Motivation

For several decades, semantic systems were predominantly developed around knowledge graphs at different degrees of expressivity. Through the explicit representation of knowledge in well-formed, logically sound ways, knowledge graphs provide knowledge-based text analytics with rich, expressive and actionable descriptions of the domain of interest and support logical explanations of reasoning outcomes. On the downside, knowledge graphs can be costly to produce since they require a considerable amount of human effort to manually encode knowledge in the required formats. Additionally, such knowledge representations can sometimes be excessively rigid and brittle in the face of different natural language processing applications, like e.g. classification, named entity recognition, sentiment analysis and question answering.

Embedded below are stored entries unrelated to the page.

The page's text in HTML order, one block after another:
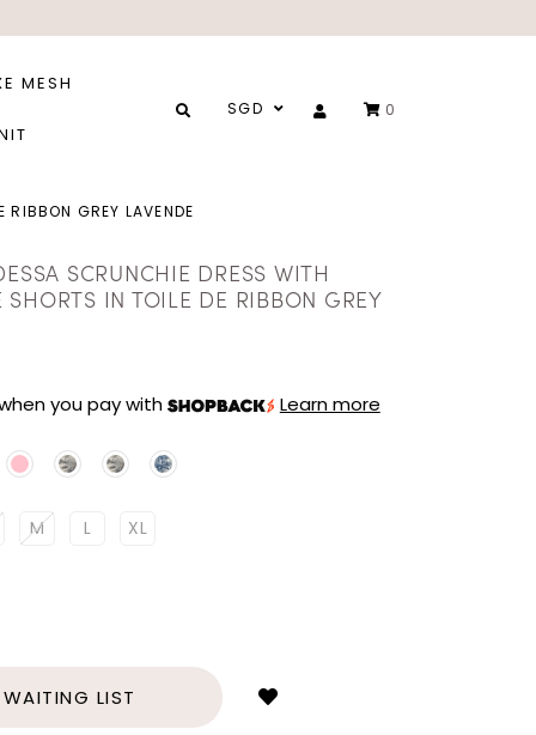
MESH
SGD 0
GREY LAVENDE
SCRUNCHIE DRESS WITH
SHORTS IN TOILE DE RIBBON GREY
you pay with Learn more
M L XL
LIST
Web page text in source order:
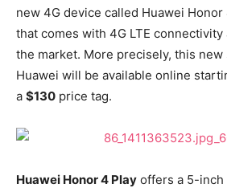
new 4G device called Huawei
that comes with 4G LTE
the market. More precisely, this
Huawei will be available online
a $130 price tag.
Huawei Honor 4 Play offers a 5-inch
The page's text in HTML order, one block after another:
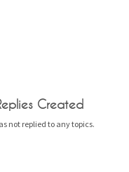
Created
not replied to any topics.
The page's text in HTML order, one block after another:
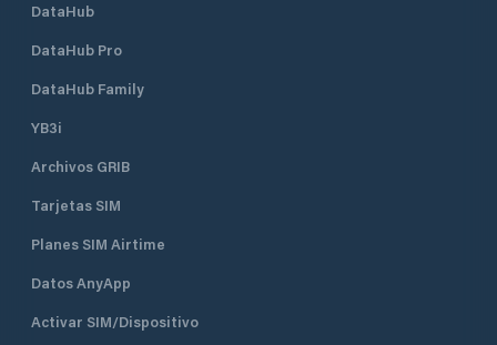
DataHub
DataHub Pro
DataHub Family
YB3i
Archivos GRIB
Tarjetas SIM
Planes SIM Airtime
Datos AnyApp
Activar SIM/Dispositivo
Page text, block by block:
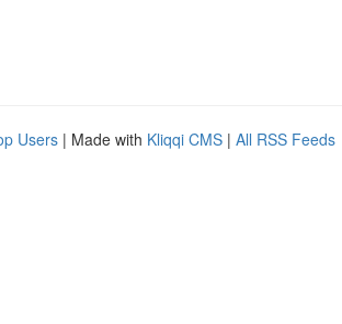
Users | Made with Kliqqi CMS | All RSS Feeds
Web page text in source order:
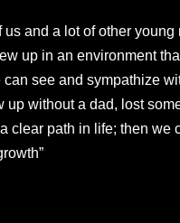
us and a lot of other young
up in an environment
see and sympathize
up without a dad, lost
clear path in life; then we
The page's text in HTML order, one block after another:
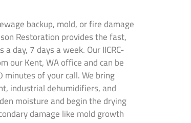
backup, mold, or fire damage
Restoration provides the fast,
day, 7 days a week. Our IICRC-
our Kent, WA office and can be
of your call. We bring
industrial dehumidifiers, and
moisture and begin the drying
damage like mold growth
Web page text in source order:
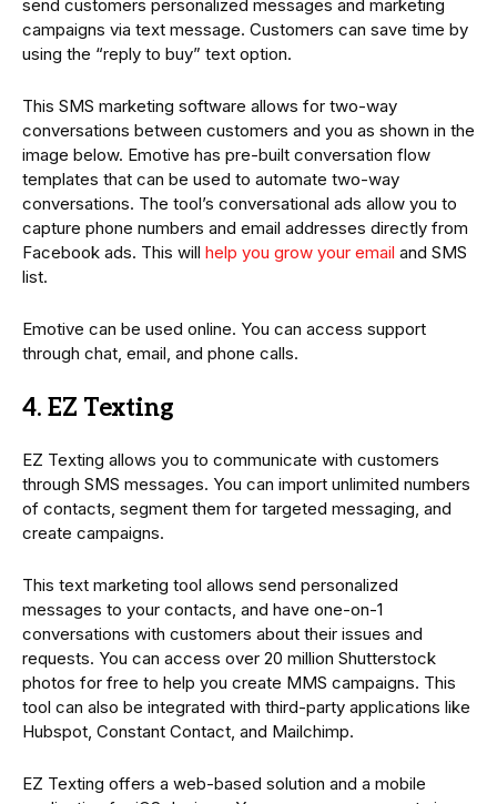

In parallel, the last decade has witnessed a shift towards neural methods to text understanding due to the increasing availability of raw data and cheaper computing power. Such methods have proved to be powerful and convenient in many linguistic tasks. Particularly, results in the field of distributional semantics have shown promising ways to capture the meaning of each word in a text corpus as a vector in dense, low-dimensional spaces. Approaches like Word2Vec, GloVe, fastText or Swivel were tremendously successful. More recently, the area is led by contextual word embeddings based on neural language models like ELMo, BERT and GPT-2, to name a few. Among their applications, word embeddings have shown their utility in term similarity, analogy and relatedness, as well as many downstream tasks in natural language processing like semantic role labeling, entailment, question answering and sentiment analysis.

Aimed towards both researchers and practitioners, this tutorial shows how it is possible to bridge the gap between knowledge-based and neural approaches to bring an additional boost to natural language processing and other data modalities . Following a practical and hands-on approach, the tutorial tries to address a number of fundamental questions to achieve this goal, including:

  • How can neural methods extend previously captured knowledge explicitly represented as knowledge graphs in cost-efficient and practical ways?
  • What are the main building blocks and techniques enabling such hybrid approach to NLP?
  • How can structured and neural representations be seamlessly integrated?
  • How can the quality of the resulting hybrid representations be inspected and evaluated?
  • How can this result in higher quality structured and neural representations?
  • How does this impact on the performance of NLP tasks, the processing of other data modalities, like visual data, and their interplay?